-- Activity --
Using the listing below, give again exactly the lines from the line with "Dörrperiferienheten hade endast" to the line with "Nightly Builds Operation Manual [156, 26]", inclusive, without the pictures.

-- Available data --

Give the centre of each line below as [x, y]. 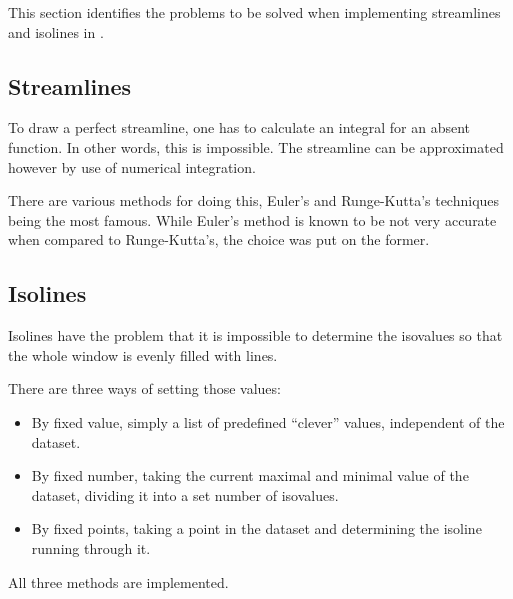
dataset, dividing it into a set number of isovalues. [185, 494]
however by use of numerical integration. [132, 166]
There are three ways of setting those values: [144, 388]
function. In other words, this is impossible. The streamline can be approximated [256, 146]
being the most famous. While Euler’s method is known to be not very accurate [252, 219]
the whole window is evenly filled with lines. [143, 354]
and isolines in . [56, 31]
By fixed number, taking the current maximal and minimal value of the [250, 475]
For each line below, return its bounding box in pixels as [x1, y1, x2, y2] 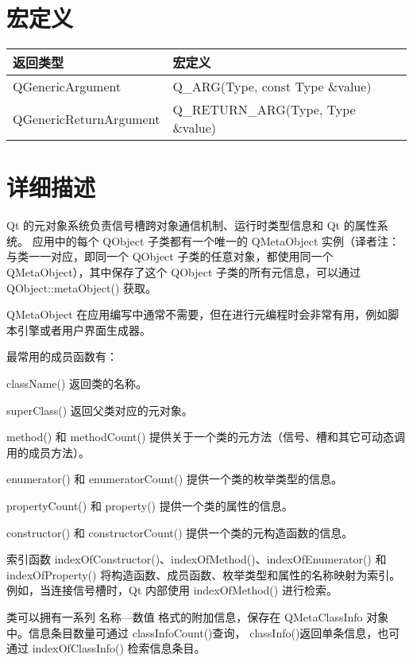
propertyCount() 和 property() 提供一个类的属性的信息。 [6, 497, 293, 513]
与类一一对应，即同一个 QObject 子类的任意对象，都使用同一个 [6, 248, 334, 265]
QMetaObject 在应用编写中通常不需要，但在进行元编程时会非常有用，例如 [6, 306, 388, 323]
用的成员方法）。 [6, 443, 90, 460]
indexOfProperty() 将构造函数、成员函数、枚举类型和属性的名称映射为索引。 [6, 566, 401, 583]
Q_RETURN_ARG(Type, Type [172, 100, 356, 119]
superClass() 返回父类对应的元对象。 [6, 401, 193, 418]
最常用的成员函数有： [6, 348, 118, 365]
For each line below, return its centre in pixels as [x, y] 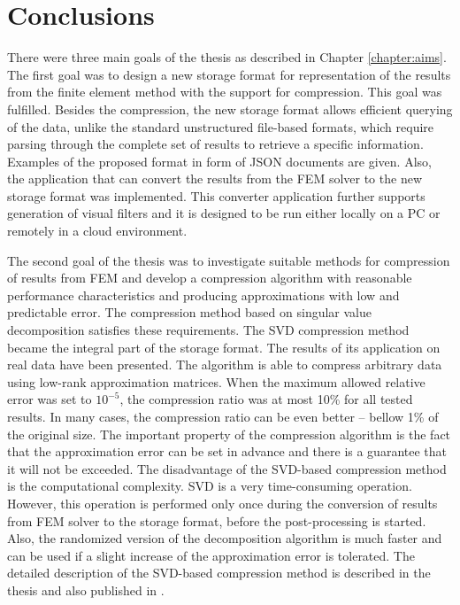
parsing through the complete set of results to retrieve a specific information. [215, 144]
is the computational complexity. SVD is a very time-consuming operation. [210, 486]
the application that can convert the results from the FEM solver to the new [215, 178]
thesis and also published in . [86, 589]
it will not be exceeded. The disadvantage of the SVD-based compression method [227, 468]
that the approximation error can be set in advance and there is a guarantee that [227, 451]
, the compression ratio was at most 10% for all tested [266, 399]
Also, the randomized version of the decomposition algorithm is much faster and [225, 538]
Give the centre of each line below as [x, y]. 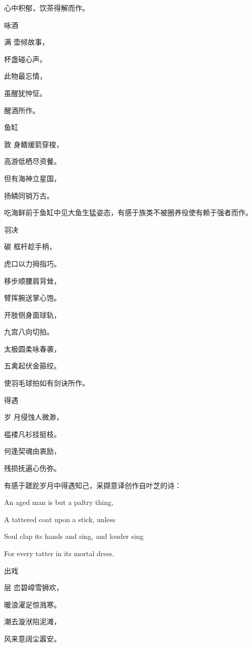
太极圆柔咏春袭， [32, 348]
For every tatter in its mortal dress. [59, 553]
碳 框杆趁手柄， [30, 246]
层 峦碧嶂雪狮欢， [34, 587]
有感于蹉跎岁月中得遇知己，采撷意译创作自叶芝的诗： [93, 485]
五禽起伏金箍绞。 [32, 366]
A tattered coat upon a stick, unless [60, 519]
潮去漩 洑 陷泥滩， [32, 621]
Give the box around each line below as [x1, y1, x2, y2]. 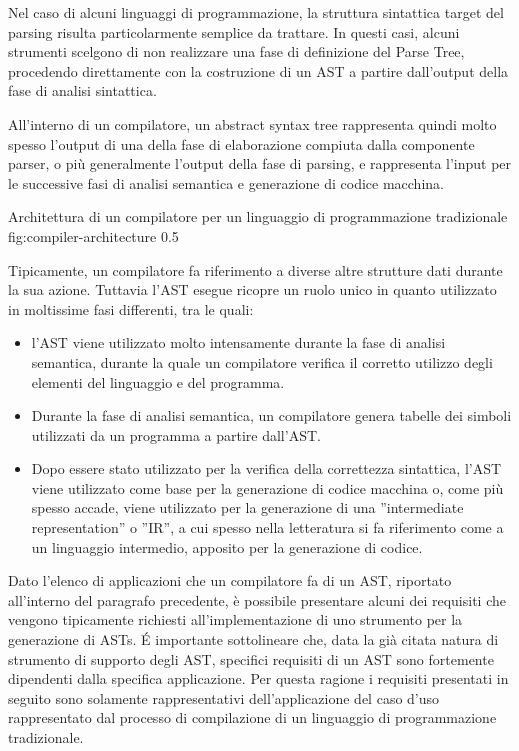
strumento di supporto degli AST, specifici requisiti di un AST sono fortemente [8, 648, 494, 669]
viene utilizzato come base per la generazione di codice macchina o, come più [31, 477, 504, 498]
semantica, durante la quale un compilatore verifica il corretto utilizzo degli [31, 351, 493, 372]
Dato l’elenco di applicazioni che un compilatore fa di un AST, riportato [8, 570, 452, 591]
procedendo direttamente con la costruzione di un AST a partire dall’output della [8, 60, 509, 81]
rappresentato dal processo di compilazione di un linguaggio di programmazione [8, 707, 497, 728]
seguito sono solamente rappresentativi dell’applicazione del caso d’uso [8, 687, 440, 708]
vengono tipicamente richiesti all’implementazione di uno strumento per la [8, 609, 463, 630]
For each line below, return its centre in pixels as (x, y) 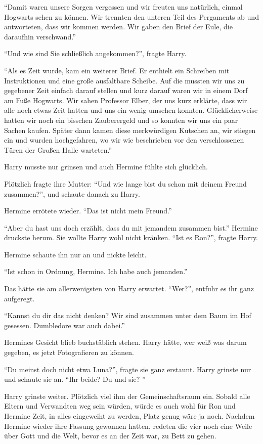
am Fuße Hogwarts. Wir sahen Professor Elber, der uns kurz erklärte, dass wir (126, 100)
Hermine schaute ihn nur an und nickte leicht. (75, 254)
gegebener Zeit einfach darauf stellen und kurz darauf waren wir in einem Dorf (126, 90)
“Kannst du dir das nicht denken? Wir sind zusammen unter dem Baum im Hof (128, 315)
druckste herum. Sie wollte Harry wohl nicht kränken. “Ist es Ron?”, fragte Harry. (131, 237)
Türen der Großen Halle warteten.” (58, 149)
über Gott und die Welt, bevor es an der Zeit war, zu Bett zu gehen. (110, 436)
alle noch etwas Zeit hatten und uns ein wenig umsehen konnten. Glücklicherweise (131, 110)
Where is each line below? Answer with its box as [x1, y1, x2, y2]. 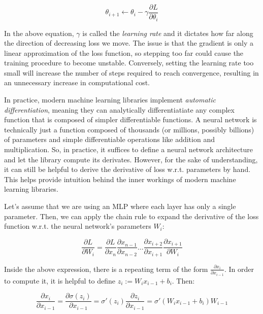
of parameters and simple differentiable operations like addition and [4, 134, 215, 145]
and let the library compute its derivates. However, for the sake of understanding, [4, 154, 258, 164]
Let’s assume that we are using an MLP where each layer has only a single [4, 201, 236, 212]
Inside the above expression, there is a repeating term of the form [4, 263, 208, 274]
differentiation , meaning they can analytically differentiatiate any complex [4, 104, 235, 115]
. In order [224, 263, 254, 274]
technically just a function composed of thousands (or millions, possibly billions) [4, 124, 254, 134]
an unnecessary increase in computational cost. [4, 77, 150, 88]
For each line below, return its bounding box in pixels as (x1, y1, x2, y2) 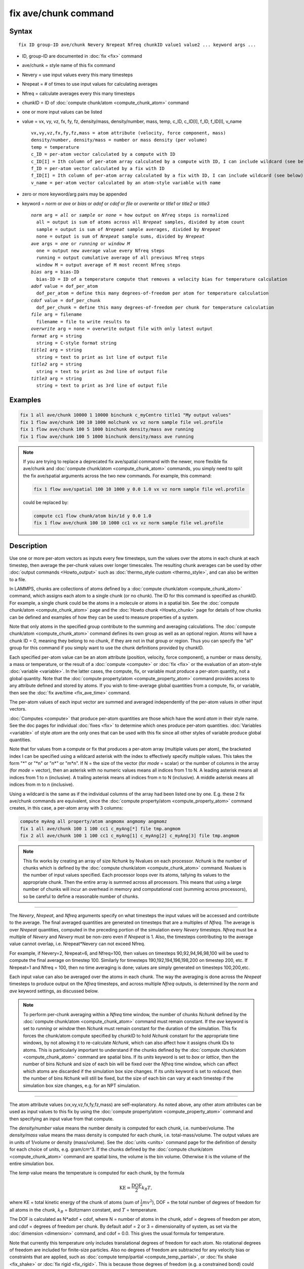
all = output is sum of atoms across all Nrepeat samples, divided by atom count (36, 219, 245, 225)
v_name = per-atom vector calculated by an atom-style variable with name (31, 180, 221, 185)
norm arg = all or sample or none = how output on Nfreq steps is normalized (31, 212, 229, 218)
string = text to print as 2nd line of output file (36, 369, 167, 374)
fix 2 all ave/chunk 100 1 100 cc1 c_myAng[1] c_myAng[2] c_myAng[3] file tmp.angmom (20, 833, 239, 839)
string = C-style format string (36, 340, 117, 346)
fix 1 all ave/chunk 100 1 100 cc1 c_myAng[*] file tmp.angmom (20, 825, 181, 831)
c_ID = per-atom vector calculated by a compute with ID (31, 151, 176, 157)
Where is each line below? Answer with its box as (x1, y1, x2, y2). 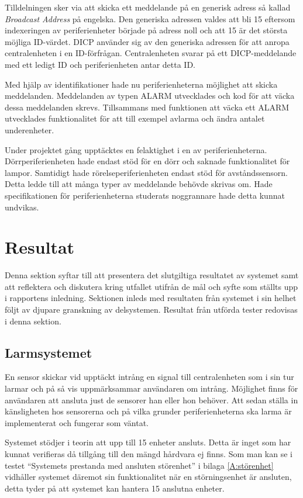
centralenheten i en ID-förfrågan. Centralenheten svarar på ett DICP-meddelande (5, 47, 297, 59)
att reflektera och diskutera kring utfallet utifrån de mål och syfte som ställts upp (5, 280, 298, 292)
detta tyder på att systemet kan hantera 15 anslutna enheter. (5, 482, 225, 494)
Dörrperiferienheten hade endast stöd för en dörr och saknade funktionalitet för (5, 155, 290, 167)
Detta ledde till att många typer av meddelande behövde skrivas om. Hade (5, 178, 273, 190)
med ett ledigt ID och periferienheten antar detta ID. (5, 58, 196, 70)
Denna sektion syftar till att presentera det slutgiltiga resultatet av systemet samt (5, 269, 299, 281)
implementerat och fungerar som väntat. (5, 416, 149, 428)
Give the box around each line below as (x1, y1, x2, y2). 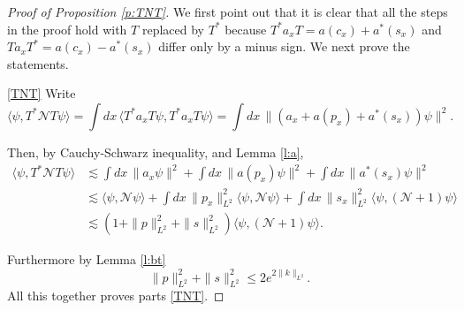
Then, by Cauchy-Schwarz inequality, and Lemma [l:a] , (7, 142, 304, 161)
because (224, 19, 267, 38)
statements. (7, 54, 69, 72)
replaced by (141, 19, 204, 38)
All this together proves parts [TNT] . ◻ (7, 286, 224, 305)
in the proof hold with (7, 19, 127, 38)
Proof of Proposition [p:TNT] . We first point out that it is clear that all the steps (7, 3, 448, 20)
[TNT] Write (7, 84, 76, 102)
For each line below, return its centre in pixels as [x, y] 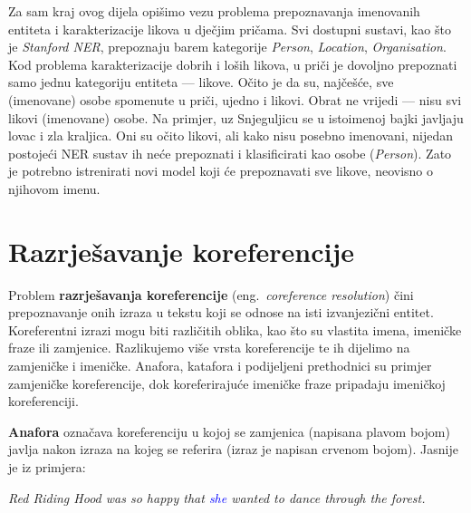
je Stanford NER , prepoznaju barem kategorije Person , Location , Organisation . [227, 47]
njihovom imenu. [54, 188]
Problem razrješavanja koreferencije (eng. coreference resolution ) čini [211, 294]
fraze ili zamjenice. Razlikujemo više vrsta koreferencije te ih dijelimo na [209, 348]
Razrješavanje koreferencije [182, 251]
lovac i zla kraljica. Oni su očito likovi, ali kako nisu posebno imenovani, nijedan [231, 136]
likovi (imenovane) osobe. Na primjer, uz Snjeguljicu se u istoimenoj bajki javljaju [236, 117]
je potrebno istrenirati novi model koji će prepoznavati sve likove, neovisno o [221, 171]
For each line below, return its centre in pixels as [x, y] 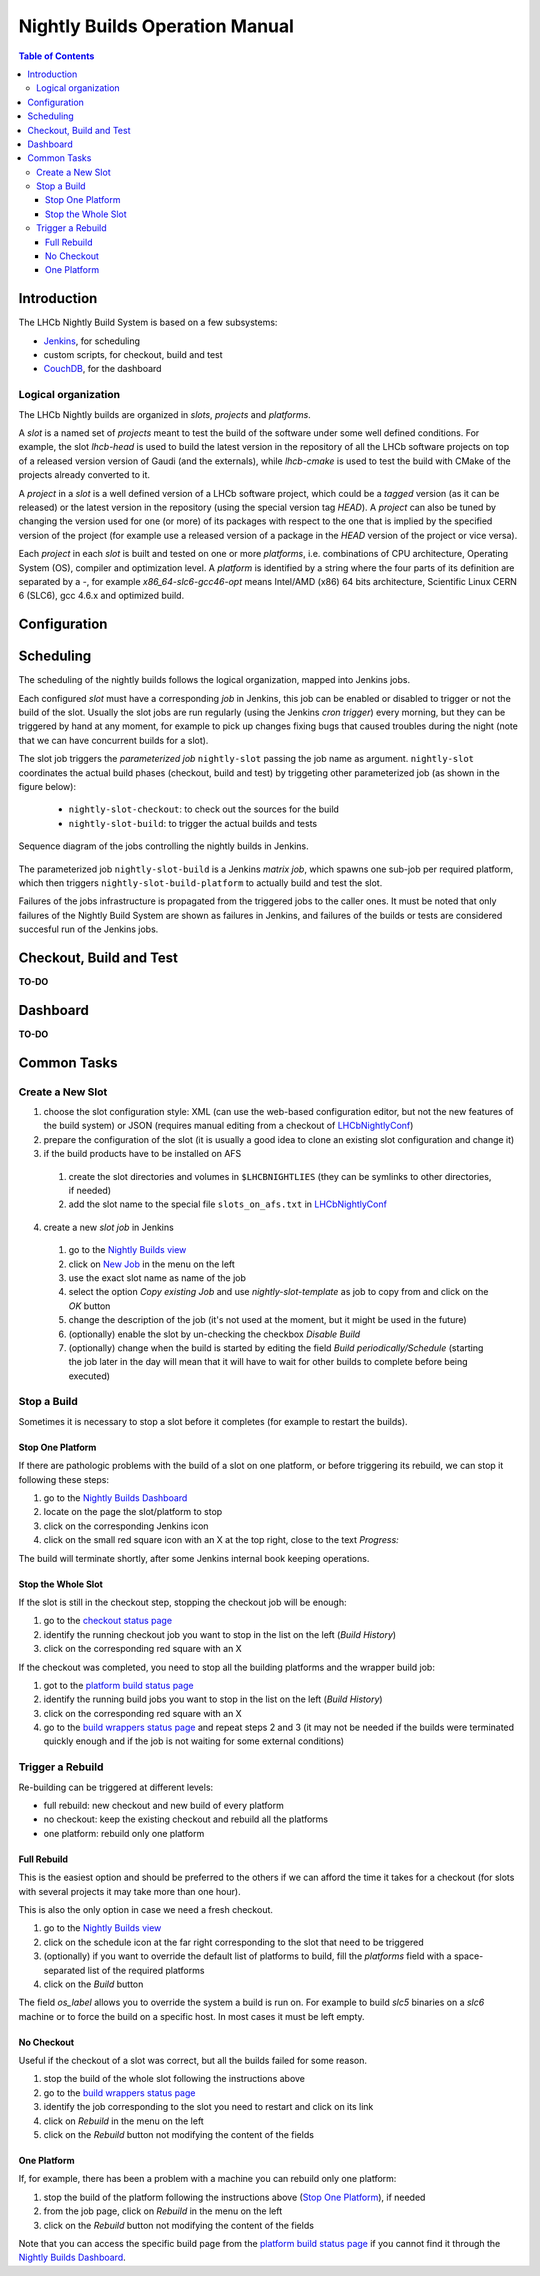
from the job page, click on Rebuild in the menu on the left [163, 2211]
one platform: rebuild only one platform [124, 1833]
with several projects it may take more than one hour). [129, 1891]
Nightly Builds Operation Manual [156, 26]
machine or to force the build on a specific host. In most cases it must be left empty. [191, 2016]
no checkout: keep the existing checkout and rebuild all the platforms [186, 1819]
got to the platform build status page [118, 1685]
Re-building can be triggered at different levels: [116, 1787]
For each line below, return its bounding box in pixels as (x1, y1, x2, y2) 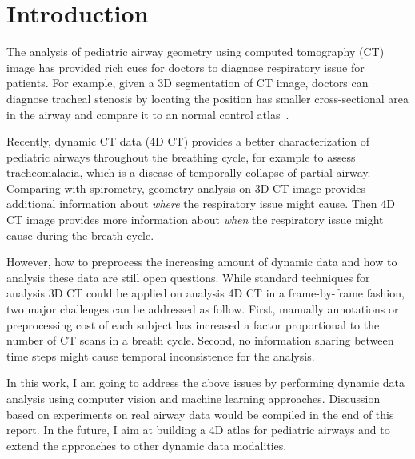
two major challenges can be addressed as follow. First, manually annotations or (6, 301, 399, 317)
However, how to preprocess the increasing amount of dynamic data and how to (6, 253, 397, 270)
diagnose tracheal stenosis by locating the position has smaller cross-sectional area (6, 90, 409, 106)
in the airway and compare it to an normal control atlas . (6, 106, 289, 122)
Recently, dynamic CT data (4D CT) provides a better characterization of (6, 133, 370, 150)
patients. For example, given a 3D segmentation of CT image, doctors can (6, 74, 369, 91)
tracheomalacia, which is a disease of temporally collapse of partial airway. (6, 164, 371, 181)
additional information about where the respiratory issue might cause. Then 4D (6, 195, 395, 212)
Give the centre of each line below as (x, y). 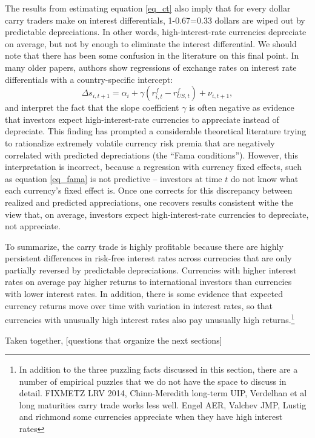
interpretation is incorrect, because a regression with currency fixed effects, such (153, 167)
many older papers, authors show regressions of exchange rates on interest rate (151, 67)
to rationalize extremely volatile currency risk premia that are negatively (140, 142)
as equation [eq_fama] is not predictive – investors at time (114, 178)
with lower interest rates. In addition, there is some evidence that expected (144, 294)
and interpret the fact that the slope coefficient (92, 107)
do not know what (264, 178)
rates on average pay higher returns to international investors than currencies (148, 282)
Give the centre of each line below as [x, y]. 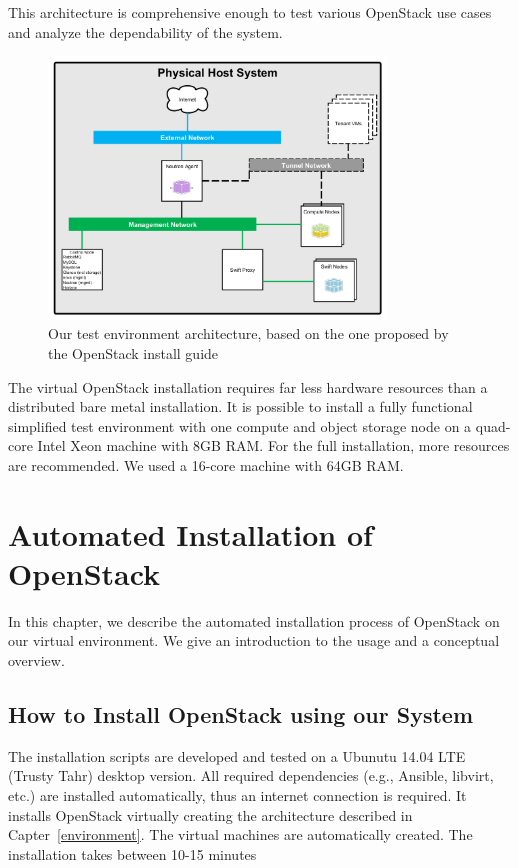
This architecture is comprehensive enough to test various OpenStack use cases [250, 12]
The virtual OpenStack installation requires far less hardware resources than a [248, 386]
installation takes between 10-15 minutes [132, 853]
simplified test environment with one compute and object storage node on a [240, 425]
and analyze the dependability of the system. [145, 31]
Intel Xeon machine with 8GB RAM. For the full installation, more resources [273, 445]
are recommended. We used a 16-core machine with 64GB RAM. [206, 464]
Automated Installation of [190, 533]
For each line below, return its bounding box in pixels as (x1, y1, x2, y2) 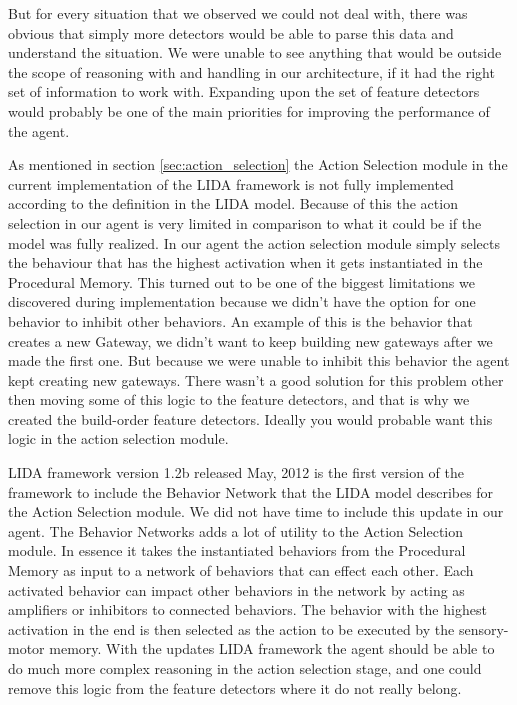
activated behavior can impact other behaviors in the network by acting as (8, 579, 465, 600)
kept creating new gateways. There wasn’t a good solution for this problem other (8, 369, 504, 390)
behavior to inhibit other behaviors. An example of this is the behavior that (8, 310, 473, 331)
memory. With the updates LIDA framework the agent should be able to (49, 638, 495, 659)
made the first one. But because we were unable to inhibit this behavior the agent (8, 350, 510, 371)
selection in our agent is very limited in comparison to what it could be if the (8, 212, 482, 233)
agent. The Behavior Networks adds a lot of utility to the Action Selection (8, 520, 464, 541)
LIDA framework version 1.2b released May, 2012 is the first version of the (8, 462, 464, 483)
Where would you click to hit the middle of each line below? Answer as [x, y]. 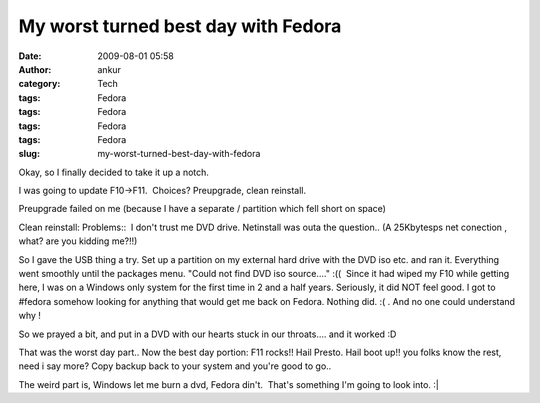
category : [39, 84]
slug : [29, 154]
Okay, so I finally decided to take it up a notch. [114, 172]
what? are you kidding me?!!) [78, 241]
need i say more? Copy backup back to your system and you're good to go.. [175, 366]
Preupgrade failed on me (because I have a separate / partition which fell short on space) [202, 209]
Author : [35, 69]

-- Solution for this task --
Dörrperiferienheten hade endast stöd för en dörr och saknade funktionalitet för (5, 155, 290, 167)
Detta ledde till att många typer av meddelande behövde skrivas om. Hade (5, 178, 273, 190)
med ett ledigt ID och periferienheten antar detta ID. (5, 58, 196, 70)
Denna sektion syftar till att presentera det slutgiltiga resultatet av systemet samt (5, 269, 299, 281)
implementerat och fungerar som väntat. (5, 416, 149, 428)
Give the box around each line below as (x1, y1, x2, y2). 
Then, by Cauchy-Schwarz inequality, and Lemma [l:a] , (7, 142, 304, 161)
because (224, 19, 267, 38)
statements. (7, 54, 69, 72)
replaced by (141, 19, 204, 38)
All this together proves parts [TNT] . ◻ (7, 286, 224, 305)
in the proof hold with (7, 19, 127, 38)
Proof of Proposition [p:TNT] . We first point out that it is clear that all the steps (7, 3, 448, 20)
[TNT] Write (7, 84, 76, 102)
For each line below, return its centre in pixels as [x, y] 
je Stanford NER , prepoznaju barem kategorije Person , Location , Organisation . [227, 47]
njihovom imenu. [54, 188]
Problem razrješavanja koreferencije (eng. coreference resolution ) čini [211, 294]
fraze ili zamjenice. Razlikujemo više vrsta koreferencije te ih dijelimo na [209, 348]
Razrješavanje koreferencije [182, 251]
lovac i zla kraljica. Oni su očito likovi, ali kako nisu posebno imenovani, nijedan [231, 136]
likovi (imenovane) osobe. Na primjer, uz Snjeguljicu se u istoimenoj bajki javljaju [236, 117]
je potrebno istrenirati novi model koji će prepoznavati sve likove, neovisno o [221, 171]
For each line below, return its centre in pixels as [x, y] 
from the job page, click on Rebuild in the menu on the left [163, 2211]
one platform: rebuild only one platform [124, 1833]
with several projects it may take more than one hour). [129, 1891]
Nightly Builds Operation Manual [156, 26]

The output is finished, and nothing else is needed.